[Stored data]
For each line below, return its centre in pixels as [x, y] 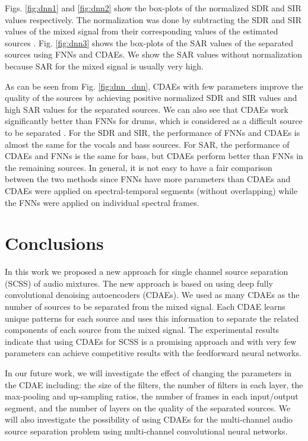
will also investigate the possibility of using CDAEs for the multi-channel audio [149, 419]
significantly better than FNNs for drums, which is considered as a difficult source [154, 121]
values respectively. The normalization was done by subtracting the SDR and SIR [153, 19]
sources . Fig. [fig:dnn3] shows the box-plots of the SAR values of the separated [149, 42]
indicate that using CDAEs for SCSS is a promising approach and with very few [151, 341]
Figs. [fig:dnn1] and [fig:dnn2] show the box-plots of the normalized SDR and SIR [153, 8]
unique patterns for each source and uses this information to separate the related [152, 318]
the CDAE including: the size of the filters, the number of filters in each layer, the [154, 384]
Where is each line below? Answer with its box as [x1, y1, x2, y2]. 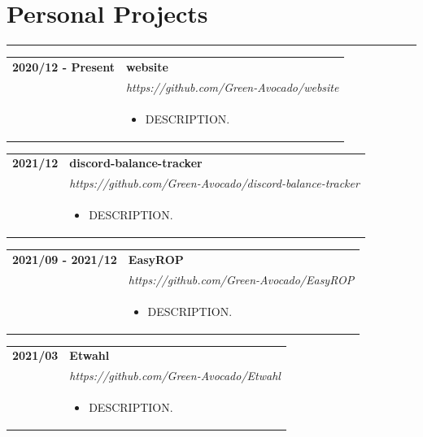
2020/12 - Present [12, 58, 115, 75]
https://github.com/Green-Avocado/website [125, 78, 339, 95]
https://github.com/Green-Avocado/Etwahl [69, 367, 281, 384]
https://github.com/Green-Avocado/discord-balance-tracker [69, 175, 360, 192]
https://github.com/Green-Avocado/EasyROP [128, 270, 355, 288]
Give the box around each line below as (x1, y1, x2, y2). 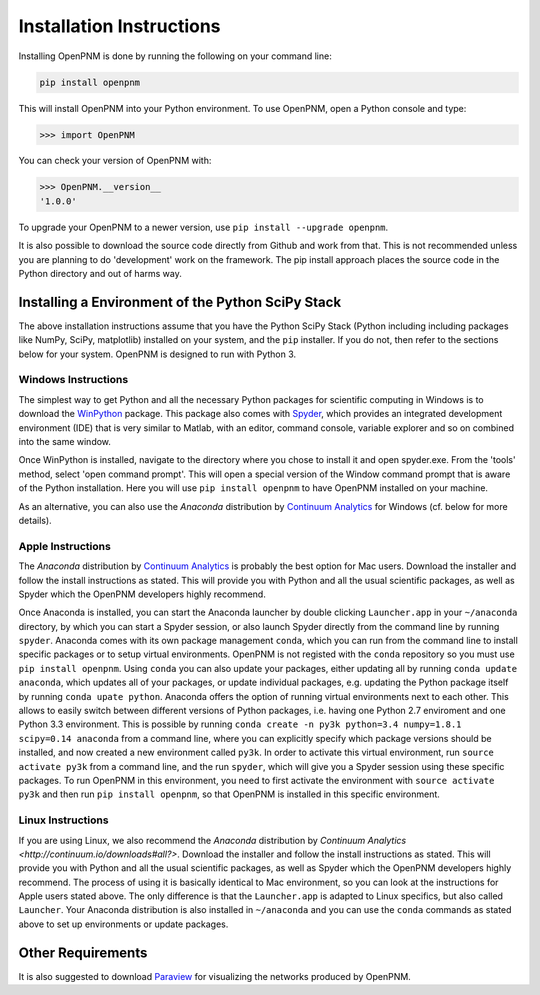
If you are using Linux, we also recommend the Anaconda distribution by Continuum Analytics (18, 834, 407, 846)
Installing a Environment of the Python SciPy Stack (18, 293, 342, 310)
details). (18, 514, 52, 526)
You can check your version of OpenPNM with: (18, 155, 212, 167)
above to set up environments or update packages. (18, 918, 229, 930)
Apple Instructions (18, 539, 112, 553)
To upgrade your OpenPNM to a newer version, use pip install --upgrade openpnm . (18, 221, 389, 233)
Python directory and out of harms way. (18, 268, 182, 280)
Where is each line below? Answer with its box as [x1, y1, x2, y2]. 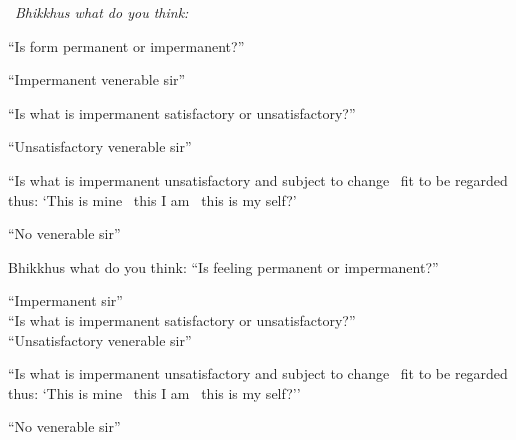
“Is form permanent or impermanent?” [8, 35, 245, 56]
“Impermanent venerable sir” [8, 69, 186, 90]
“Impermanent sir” [8, 290, 123, 311]
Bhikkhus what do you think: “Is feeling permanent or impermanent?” [8, 256, 439, 277]
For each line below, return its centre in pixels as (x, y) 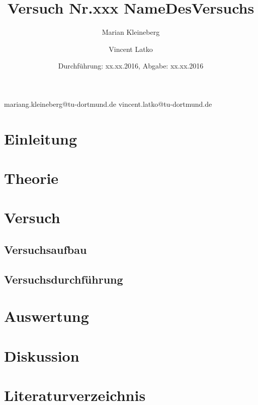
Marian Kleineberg (131, 32)
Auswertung (47, 316)
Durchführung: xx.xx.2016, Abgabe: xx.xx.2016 (131, 66)
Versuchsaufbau (46, 250)
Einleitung (41, 138)
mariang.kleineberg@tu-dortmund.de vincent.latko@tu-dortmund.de (108, 104)
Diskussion (42, 355)
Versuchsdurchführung (64, 279)
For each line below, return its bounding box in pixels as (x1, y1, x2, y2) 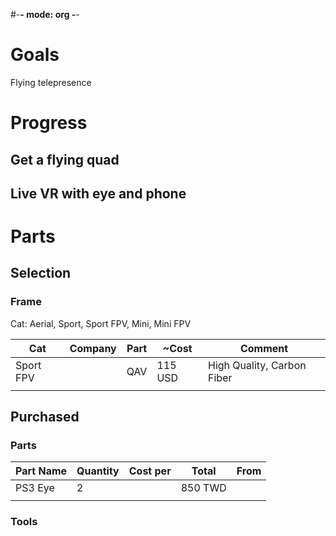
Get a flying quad (10, 151, 120, 168)
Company (69, 341, 117, 355)
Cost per (128, 464, 172, 478)
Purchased (10, 409, 80, 426)
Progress (10, 112, 88, 134)
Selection (10, 265, 72, 282)
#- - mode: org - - (10, 9, 80, 20)
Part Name (15, 464, 68, 478)
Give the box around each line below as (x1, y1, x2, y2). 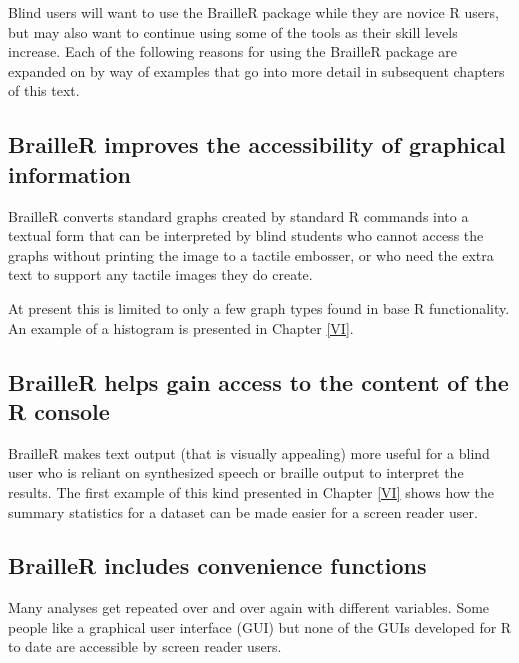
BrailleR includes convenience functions (8, 550, 427, 581)
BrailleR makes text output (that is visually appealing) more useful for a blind (8, 442, 490, 463)
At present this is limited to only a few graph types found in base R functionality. (8, 297, 510, 318)
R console (8, 395, 110, 426)
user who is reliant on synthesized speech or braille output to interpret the (8, 462, 464, 483)
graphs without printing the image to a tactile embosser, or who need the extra (8, 244, 494, 265)
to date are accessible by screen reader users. (8, 636, 282, 657)
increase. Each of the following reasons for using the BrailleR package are (8, 41, 458, 62)
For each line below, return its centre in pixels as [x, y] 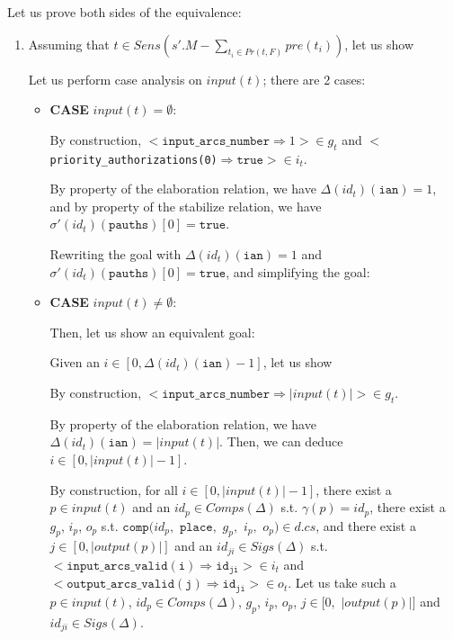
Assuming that [69, 44]
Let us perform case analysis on [115, 79]
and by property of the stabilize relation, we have [186, 206]
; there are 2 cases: [314, 79]
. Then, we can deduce [281, 441]
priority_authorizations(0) [133, 160]
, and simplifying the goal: [298, 271]
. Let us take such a [342, 583]
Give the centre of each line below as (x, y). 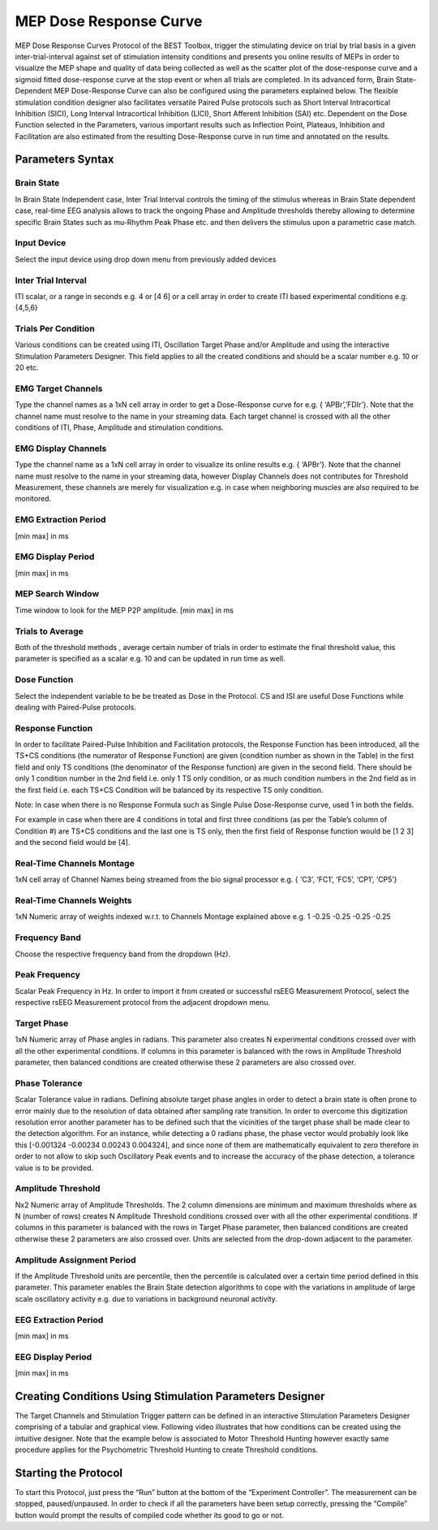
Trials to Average (49, 631)
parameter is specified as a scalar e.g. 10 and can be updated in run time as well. (150, 659)
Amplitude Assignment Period (76, 1259)
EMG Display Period (55, 557)
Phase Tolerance (49, 1083)
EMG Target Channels (59, 388)
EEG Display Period (54, 1357)
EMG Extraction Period (60, 520)
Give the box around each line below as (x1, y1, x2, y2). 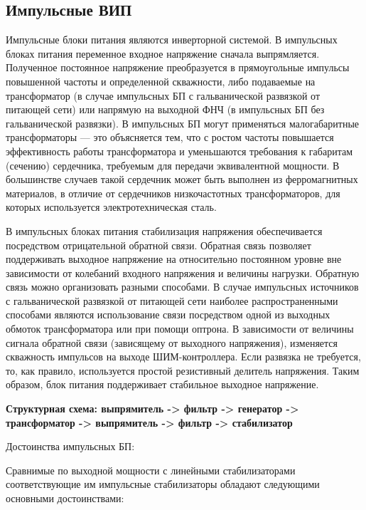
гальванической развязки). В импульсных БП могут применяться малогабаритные (6, 115, 360, 130)
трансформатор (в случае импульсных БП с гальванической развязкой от (6, 88, 321, 103)
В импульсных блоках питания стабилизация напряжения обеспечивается (6, 223, 323, 238)
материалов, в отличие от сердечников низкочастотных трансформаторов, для (6, 185, 340, 200)
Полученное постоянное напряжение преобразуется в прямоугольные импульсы (6, 60, 350, 75)
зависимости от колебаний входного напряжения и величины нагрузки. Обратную (6, 265, 360, 280)
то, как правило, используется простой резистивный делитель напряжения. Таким (6, 363, 360, 378)
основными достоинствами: (6, 491, 124, 506)

**What you will do**
Repeat verbatim the lines between the start of the data and the line containing "significantly better than", both ends included, omitting all pictures.

**Reply to the exercise**
For each line below, return its centre in pixels as [x, y] 
will also investigate the possibility of using CDAEs for the multi-channel audio [149, 419]
significantly better than FNNs for drums, which is considered as a difficult source [154, 121]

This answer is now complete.